At the landscape and stand scales, we identified used sites that were paired with 5 available points (square points) for resource selection analysis. Panel A illustrates the location of used roost sites for Indiana bat 150–282 (solid points) along with a 1976-m radius buffer (dashed line) used to define availability surrounding each roost site. The Fort Drum Installation boundary is depicted by solid black line. Panel B illustrates the location of all roost sites (solid points) and forest stands for which stand attribute data were collected are in gray. Roost-site selection at the tree scale (Panel C) was evaluated based on all available trees within a 0.0405-ha plot centered on the used roost tree.

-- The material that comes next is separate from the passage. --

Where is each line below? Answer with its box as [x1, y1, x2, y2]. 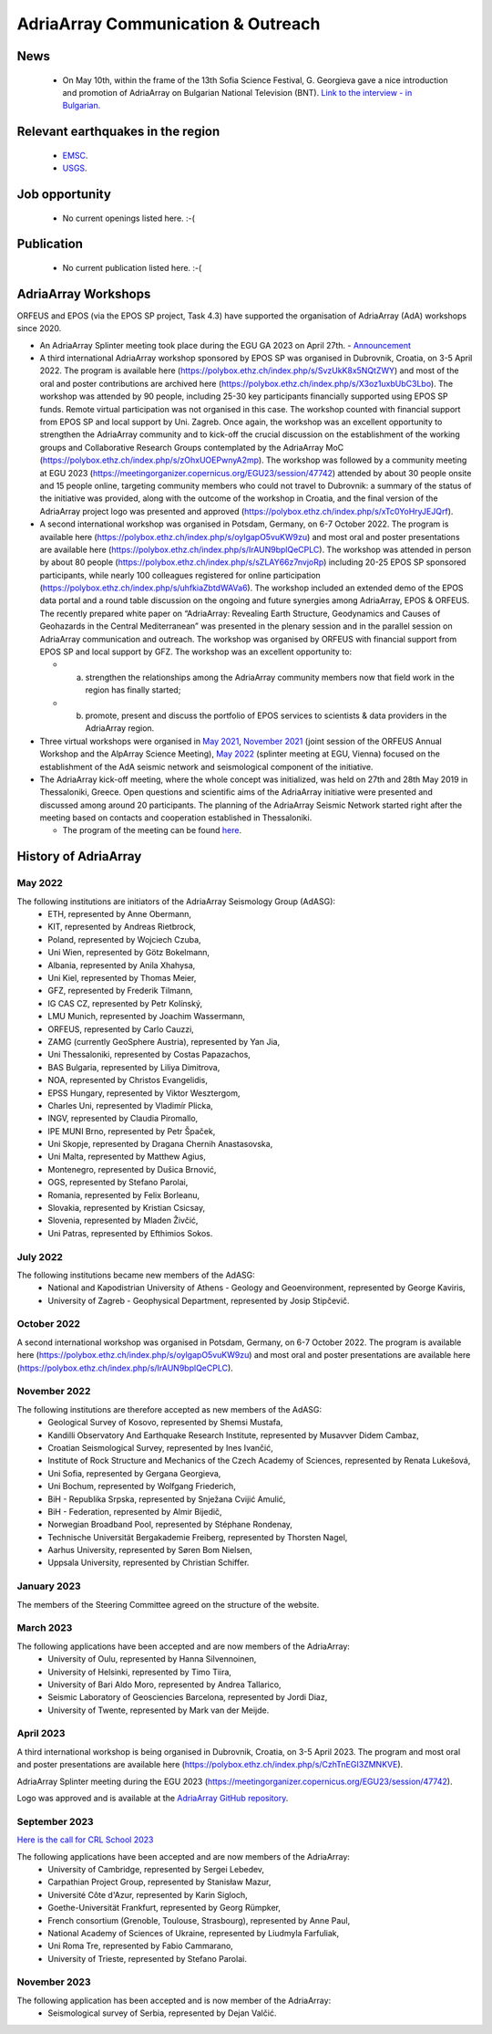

https://doi.org/10.1371/journal.pone.0150011.g001

Methods

Study sites

We conducted our study within and adjacent to Fort Drum Military Installation (Fort Drum), a 43,000+ ha United States Army facility in Jefferson and Lewis counties, New York, USA. Fort Drum was located in the northcentral portion of the state at the intersection of the Tug Hill Plateau, the St. Lawrence/Great Lakes Lowlands and the foothills of the Adirondack Mountains. Limestone “Karst” formations in the Niagara Escarpment, 10–15 km west of Fort Drum, contained caves where bats hibernate during the winter. Topography was rolling with some incised watercourses along the Black and Indian River drainages. Elevations ranged from 125–278 m. Approximately 70% of Fort Drum was forested. Mature forests were mainly northern mixed hardwood associations of sugar maple (Acer saccharum), red maple (A. rubrum), American beech (Fagus grandifolia), white ash (Fraxinus americana), black cherry (Prunus serotina), American elm (Ulmus americana) and basswood (Tilia americana), mixed with a conifer component of white pine (Pinus strobus) and eastern hemlock (Tsuga canadensis). Wetter areas contained primarily eastern hemlock, red maple, eastern cottonwood (Populus deltoides), black willow (Salix nigra) and silver maple (A. saccharinum). Drier sites contained northern red oak (Quercus rubra), white pine, red pine (P. resinosa) and planted Scots pine (P. sylvestris). In addition to developed areas within the installation’s 4500 ha cantonment area and airfield, open habitat types that exhibited a variety of early successional forest growth stages occurred throughout areas maintained for training, such as drop-zones, firing ranges, maneuver areas, and forest regeneration sites (often dominated by quaking aspen; Populus tremuloides, and gray birch Betula populifolia). Small lakes, beaver (Castor canadensis) ponds, and open wet meadows covered approximately 20% of the landscape [18]. Lands adjacent to Fort Drum included similar elevations and forest associations, but many forested areas around the installation were more highly fragmented and interspersed with larger overall areas of agricultural row crops, pasture land and urban development [29].

Field monitoring

We captured Indiana bats opportunistically during August and September of 2007–2011 using mist nets (38 mm mesh, Avinet, Inc., Dryden, NY) over water, forest roads and trails, along forest-field edges and forest canopy gaps. Mist nets were opened for up to 5 hours following sunset. Upon capturing a bat, we determined species, sex, age (juvenile or adult), weight, forearm length and reproductive condition (i.e., non-reproductive or reproductive male, or non-reproductive, pregnant, or lactating female). We used Skin Bond® (Smith and Nephew, Largo, FL) surgical cement to affix a 0.35-g radiotransmitter (Blackburn or Holohil Transmitters, Nacogdoches, TX and Carp, Ontario, Canada, respectively) between the scapulae of each captured Indiana bat. We also placed a uniquely identifiable metallic split-ring band (Porzana Ltd, Icklesham, UK) on the sex-appropriate forearm of each bat. Bat capture and handling protocols were approved by the Animal Care and Use Committee of West Virginia University (Protocol No. 08–0504), followed the guidelines of the American Society of Mammalogists [30], and were in accordance with requirements of a New York State Department of Environmental Conservation Endangered/Threatened Species Scientific Collecting Permit. To minimize radiotransmitter effects on bat movement, the radiotransmitter to body mass ratio was limited to no more than 5% for tagged bats [31].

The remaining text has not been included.